Frequently asked questions
- What is a iron condor on GLBS?
- A iron condor on GLBS is the iron condor strategy applied to GLBS (stock). The strategy is structurally neutral / range-bound: An iron condor sells a call spread and a put spread at strikes outside spot, collecting net premium that is kept if the underlying stays inside the inner short strikes. With GLBS stock trading near $2.99, the strikes shown on this page are snapped to the nearest listed GLBS chain strike and the premiums come straight from the end-of-day bid/ask midpoint.
- How are GLBS iron condor max profit and max loss calculated?
- Max profit equals the net credit times 100 inside the inner strikes; max loss equals wing width minus credit times 100. Two breakevens at inner strikes plus and minus the credit. For the GLBS iron condor priced from the end-of-day chain at a 30-day expiry (ATM IV 88.80%), the computed maximum profit is unbounded per contract and the computed maximum loss is unbounded per contract. Live intraday quotes will differ as the chain moves through the trading session.

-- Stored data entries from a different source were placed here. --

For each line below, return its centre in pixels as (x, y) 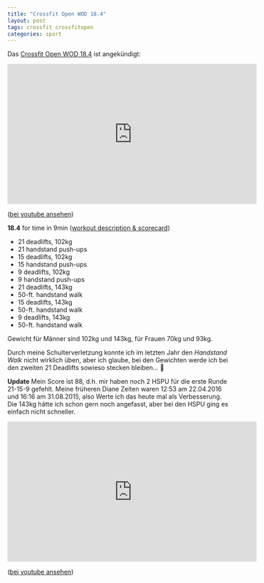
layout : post (27, 21)
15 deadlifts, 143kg (45, 303)
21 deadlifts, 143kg (45, 287)
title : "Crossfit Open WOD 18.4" (57, 14)
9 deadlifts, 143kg (44, 317)
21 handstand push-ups (52, 249)
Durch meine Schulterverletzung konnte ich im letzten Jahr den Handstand (117, 352)
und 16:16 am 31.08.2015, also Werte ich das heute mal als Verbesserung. (115, 396)
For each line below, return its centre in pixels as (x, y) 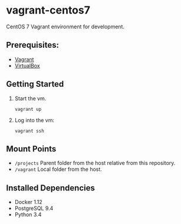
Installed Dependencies (51, 188)
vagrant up (28, 109)
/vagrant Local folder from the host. (58, 169)
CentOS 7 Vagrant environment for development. (65, 27)
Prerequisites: (32, 45)
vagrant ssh (29, 131)
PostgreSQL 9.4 (34, 208)
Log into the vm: (34, 120)
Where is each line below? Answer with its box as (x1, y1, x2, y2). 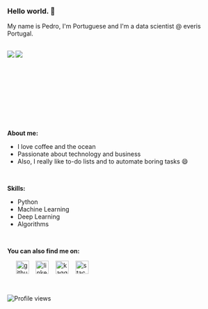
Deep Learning (17, 212, 61, 221)
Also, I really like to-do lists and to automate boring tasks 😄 (17, 157, 189, 166)
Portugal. (7, 29, 33, 38)
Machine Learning (17, 205, 70, 214)
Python (17, 198, 38, 206)
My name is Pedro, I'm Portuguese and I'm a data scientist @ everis (7, 22, 201, 31)
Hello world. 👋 (7, 6, 56, 16)
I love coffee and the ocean (17, 143, 96, 151)
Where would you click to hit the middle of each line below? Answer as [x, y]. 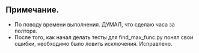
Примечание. [32, 10]
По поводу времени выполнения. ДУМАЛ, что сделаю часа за [94, 24]
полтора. [26, 31]
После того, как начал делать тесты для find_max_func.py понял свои [104, 37]
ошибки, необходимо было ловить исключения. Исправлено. [93, 43]
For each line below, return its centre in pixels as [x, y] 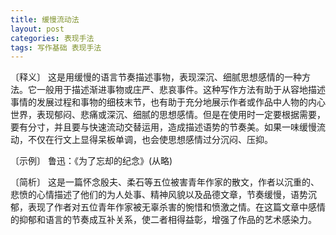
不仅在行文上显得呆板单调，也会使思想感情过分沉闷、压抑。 [150, 140]
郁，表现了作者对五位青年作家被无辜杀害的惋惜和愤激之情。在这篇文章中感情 [168, 207]
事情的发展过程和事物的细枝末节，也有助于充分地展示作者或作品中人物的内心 [168, 102]
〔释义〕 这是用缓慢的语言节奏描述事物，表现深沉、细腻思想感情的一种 [156, 77]
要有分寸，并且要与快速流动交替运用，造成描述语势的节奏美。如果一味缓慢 [163, 127]
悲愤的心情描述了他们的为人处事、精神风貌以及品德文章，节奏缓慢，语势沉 [163, 195]
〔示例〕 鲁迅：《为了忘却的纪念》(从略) [91, 161]
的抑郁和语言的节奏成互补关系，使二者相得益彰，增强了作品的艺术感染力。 [163, 220]
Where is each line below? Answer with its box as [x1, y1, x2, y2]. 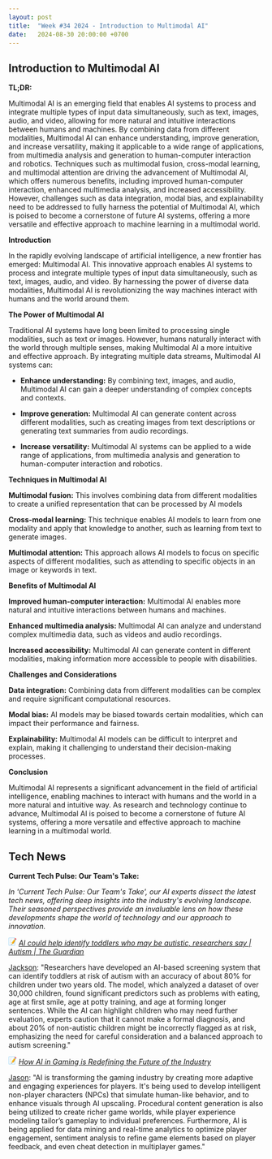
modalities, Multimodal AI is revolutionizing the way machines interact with [8, 285, 257, 296]
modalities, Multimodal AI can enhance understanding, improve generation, [8, 133, 260, 143]
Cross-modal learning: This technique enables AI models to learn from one [8, 515, 261, 525]
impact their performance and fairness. [8, 719, 140, 729]
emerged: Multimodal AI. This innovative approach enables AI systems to [8, 260, 253, 270]
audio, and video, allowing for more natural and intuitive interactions [8, 116, 236, 126]
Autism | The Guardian [8, 947, 84, 956]
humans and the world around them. [8, 294, 130, 304]
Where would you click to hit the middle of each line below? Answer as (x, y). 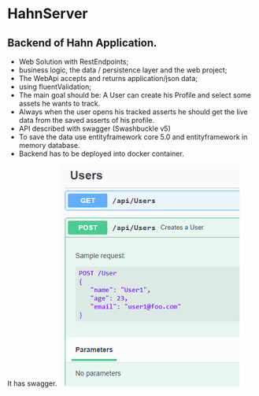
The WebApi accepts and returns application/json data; (108, 78)
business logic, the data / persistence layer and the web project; (123, 70)
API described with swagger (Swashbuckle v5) (94, 128)
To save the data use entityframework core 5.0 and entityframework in (133, 137)
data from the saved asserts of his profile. (87, 120)
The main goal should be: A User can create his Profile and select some (135, 95)
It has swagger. (32, 383)
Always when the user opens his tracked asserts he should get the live (133, 112)
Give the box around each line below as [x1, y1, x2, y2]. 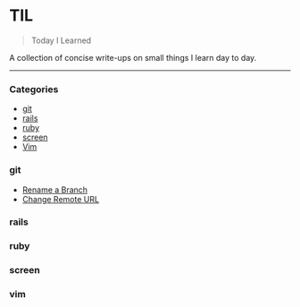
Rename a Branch [21, 184, 87, 195]
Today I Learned [30, 35, 92, 46]
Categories [9, 82, 59, 95]
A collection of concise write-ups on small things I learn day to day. [9, 52, 257, 63]
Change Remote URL [21, 193, 100, 204]
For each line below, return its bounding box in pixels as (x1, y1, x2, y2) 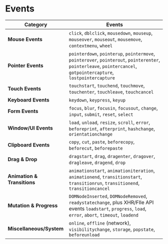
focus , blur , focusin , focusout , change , (68, 104, 158, 111)
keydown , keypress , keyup (68, 96, 126, 103)
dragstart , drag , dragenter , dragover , (68, 152, 155, 159)
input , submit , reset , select (68, 110, 133, 117)
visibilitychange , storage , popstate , (68, 225, 155, 232)
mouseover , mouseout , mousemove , (68, 35, 142, 42)
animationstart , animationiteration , (68, 167, 155, 174)
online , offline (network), (68, 219, 131, 226)
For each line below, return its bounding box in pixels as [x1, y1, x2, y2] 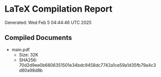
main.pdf [11, 46, 30, 52]
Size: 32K [19, 52, 39, 58]
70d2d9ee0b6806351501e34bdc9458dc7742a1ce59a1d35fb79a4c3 [19, 62, 157, 68]
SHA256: [19, 57, 38, 63]
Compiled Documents [4, 34, 72, 42]
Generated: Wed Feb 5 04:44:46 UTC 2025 [4, 19, 92, 25]
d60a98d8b [19, 67, 43, 73]
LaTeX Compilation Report [4, 3, 113, 15]
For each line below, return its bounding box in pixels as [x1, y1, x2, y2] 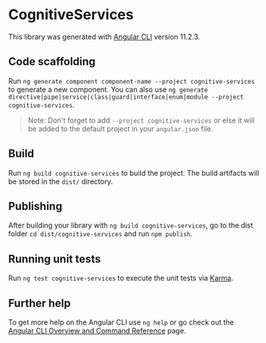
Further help [8, 296, 72, 310]
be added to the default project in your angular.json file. [27, 123, 213, 133]
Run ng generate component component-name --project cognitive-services [8, 76, 255, 85]
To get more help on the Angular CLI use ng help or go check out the [8, 318, 234, 327]
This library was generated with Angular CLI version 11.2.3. [8, 32, 201, 41]
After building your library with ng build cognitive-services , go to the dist [8, 220, 253, 230]
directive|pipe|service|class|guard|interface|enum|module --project [8, 93, 244, 101]
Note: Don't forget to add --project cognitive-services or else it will [27, 115, 255, 125]
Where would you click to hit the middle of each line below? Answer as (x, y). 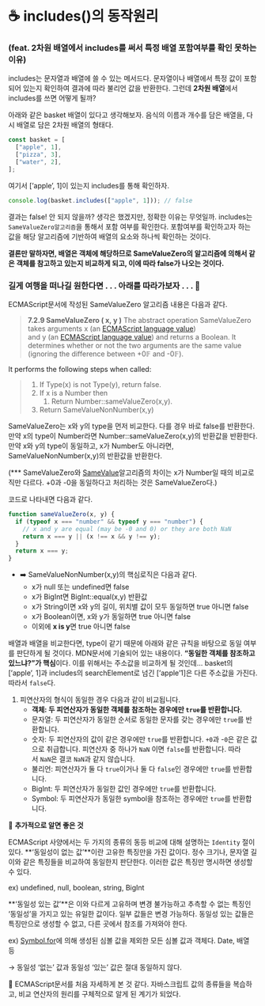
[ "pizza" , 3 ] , (38, 155)
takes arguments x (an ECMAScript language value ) (112, 328)
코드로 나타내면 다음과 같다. (51, 499)
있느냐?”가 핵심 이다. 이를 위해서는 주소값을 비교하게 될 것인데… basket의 (121, 663)
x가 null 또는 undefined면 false (80, 587)
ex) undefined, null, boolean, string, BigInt (76, 888)
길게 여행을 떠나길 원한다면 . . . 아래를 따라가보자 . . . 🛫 (104, 286)
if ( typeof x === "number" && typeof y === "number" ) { (109, 522)
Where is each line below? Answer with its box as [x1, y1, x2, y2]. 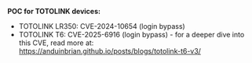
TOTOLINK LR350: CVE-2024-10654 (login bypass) [18, 22, 185, 30]
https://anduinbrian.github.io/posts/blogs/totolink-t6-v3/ [18, 47, 202, 55]
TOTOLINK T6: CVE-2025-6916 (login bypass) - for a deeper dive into [18, 30, 245, 39]
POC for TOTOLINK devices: [7, 7, 101, 16]
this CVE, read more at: [18, 38, 94, 47]
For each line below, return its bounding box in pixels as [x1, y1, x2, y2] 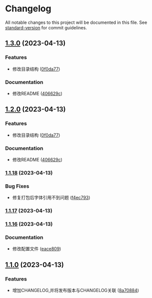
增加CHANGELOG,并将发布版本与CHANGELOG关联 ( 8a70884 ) [12, 287, 140, 293]
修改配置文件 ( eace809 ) [12, 246, 61, 252]
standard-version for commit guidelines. [5, 24, 87, 30]
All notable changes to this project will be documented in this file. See [5, 19, 148, 25]
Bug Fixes [5, 182, 30, 189]
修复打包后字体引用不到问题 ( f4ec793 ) [12, 195, 91, 201]
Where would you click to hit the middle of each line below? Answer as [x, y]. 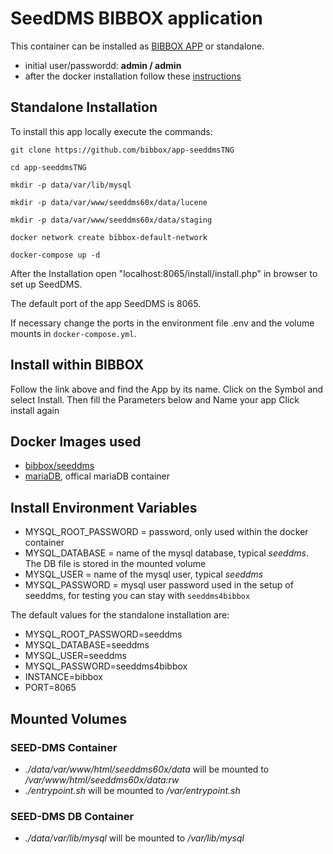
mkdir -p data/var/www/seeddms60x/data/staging [111, 220]
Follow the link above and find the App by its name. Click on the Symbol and [167, 389]
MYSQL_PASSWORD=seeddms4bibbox [106, 666]
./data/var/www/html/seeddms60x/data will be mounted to [147, 769]
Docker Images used [76, 441]
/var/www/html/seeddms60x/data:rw [102, 779]
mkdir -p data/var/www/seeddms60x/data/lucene [109, 202]
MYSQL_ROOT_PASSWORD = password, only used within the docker [166, 532]
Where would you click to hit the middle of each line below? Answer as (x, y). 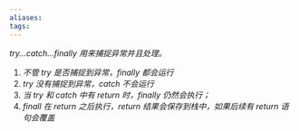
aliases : (26, 18)
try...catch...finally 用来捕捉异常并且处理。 (88, 53)
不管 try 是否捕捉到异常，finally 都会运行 (98, 72)
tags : (19, 26)
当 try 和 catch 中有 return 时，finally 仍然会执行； (116, 95)
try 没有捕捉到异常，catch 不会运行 (88, 83)
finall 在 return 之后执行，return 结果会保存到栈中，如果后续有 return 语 (155, 106)
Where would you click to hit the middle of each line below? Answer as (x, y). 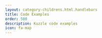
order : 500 (16, 19)
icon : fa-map (18, 28)
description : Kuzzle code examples (41, 23)
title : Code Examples (27, 14)
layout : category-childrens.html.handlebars (51, 10)
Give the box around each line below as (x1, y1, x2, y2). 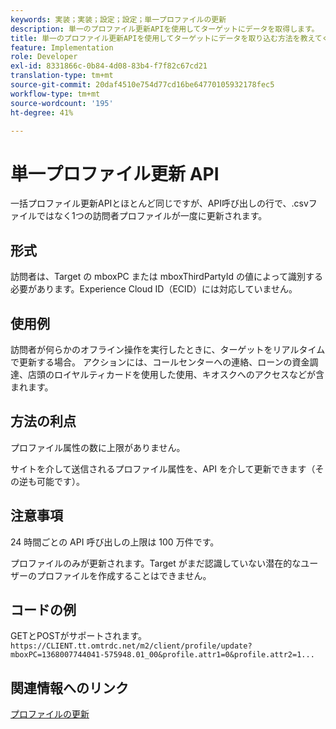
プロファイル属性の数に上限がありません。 (10, 441, 186, 453)
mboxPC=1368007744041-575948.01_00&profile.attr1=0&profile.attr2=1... (10, 650, 315, 660)
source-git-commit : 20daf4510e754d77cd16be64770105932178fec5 (10, 80, 275, 90)
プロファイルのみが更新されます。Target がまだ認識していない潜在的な (10, 557, 302, 569)
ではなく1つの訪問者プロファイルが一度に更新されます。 (36, 210, 268, 222)
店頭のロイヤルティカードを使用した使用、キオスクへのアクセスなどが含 (27, 368, 325, 380)
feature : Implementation (10, 42, 114, 53)
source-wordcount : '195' (10, 98, 114, 108)
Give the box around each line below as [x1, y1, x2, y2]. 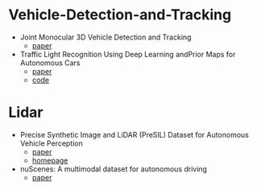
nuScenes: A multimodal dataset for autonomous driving [19, 163, 208, 174]
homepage [31, 155, 68, 165]
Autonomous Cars [19, 58, 81, 68]
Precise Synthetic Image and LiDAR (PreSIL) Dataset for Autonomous [19, 130, 250, 139]
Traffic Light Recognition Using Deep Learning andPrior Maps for [19, 49, 236, 59]
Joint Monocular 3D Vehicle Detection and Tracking [19, 32, 192, 42]
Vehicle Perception [19, 138, 83, 148]
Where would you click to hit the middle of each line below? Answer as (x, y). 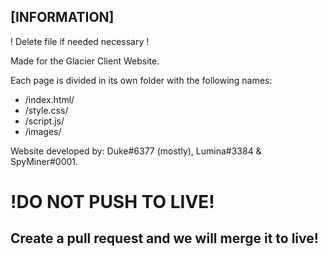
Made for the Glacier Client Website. (85, 61)
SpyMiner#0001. (44, 161)
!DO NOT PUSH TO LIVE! (112, 202)
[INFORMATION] (62, 17)
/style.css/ (46, 110)
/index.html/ (49, 99)
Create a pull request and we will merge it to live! (164, 238)
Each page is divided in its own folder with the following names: (141, 80)
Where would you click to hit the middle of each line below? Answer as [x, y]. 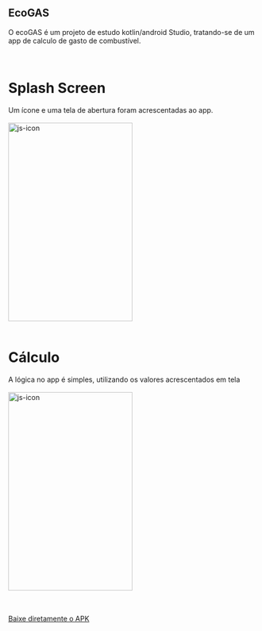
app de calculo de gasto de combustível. [75, 40]
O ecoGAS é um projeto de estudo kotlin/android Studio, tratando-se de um [132, 32]
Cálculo [34, 357]
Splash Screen [57, 88]
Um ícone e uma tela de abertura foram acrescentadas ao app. [111, 110]
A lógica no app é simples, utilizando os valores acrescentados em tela [124, 379]
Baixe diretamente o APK [49, 618]
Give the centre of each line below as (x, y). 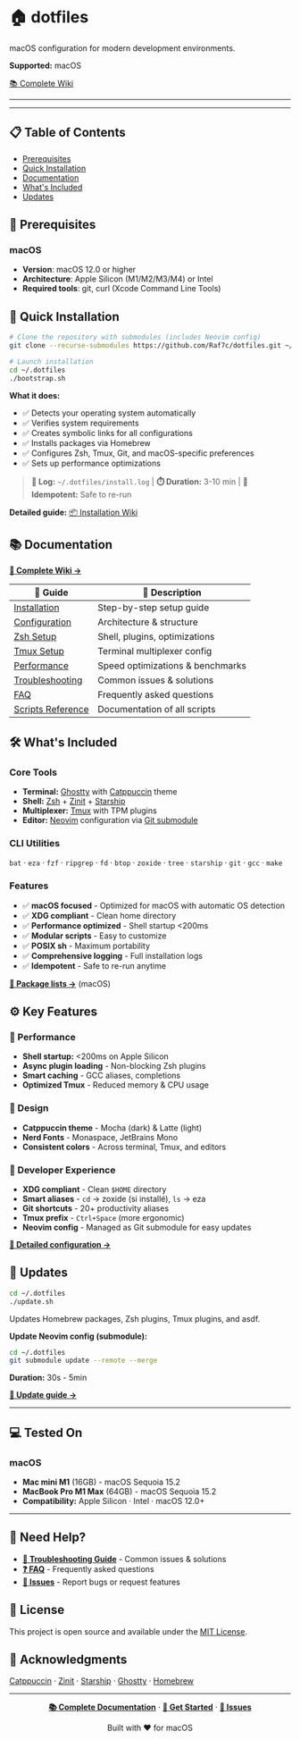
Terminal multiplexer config (155, 651)
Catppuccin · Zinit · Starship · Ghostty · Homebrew (102, 1681)
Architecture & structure (148, 622)
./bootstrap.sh (37, 378)
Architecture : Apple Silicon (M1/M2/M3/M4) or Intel (117, 279)
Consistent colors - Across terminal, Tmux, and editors (124, 1147)
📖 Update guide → (43, 1395)
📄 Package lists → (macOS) (60, 983)

- What is the breakeven for a GLBS iron condor?
- The breakeven for the GLBS iron condor priced on this page is no defined breakeven on the modeled curve at expiration, derived from end-of-day chain premiums. Breakeven is the underlying price at which the strategy's P&L crosses zero ignoring transaction costs and assignment risk. The current GLBS market-implied 1-standard-deviation expected move is approximately 25.46%; if the move sits well outside the breakeven distance, the structure's risk-reward becomes correspondingly tighter.
- When should you consider a iron condor on GLBS?
- Iron condors on GLBS are a delta-neutral premium-collection structure that profits if GLBS stock stays inside the inner short strikes; short strikes typically sit near 1 standard deviation from spot.
- How does current GLBS implied volatility affect this iron condor?
- GLBS ATM IV is at 88.80% with IV rank near 15.80%, which is on the low end of its 1-year range. Premium-buying structures (long call, long put, debit spreads) are relatively cheap in this regime; premium-selling structures collect less credit per unit risk.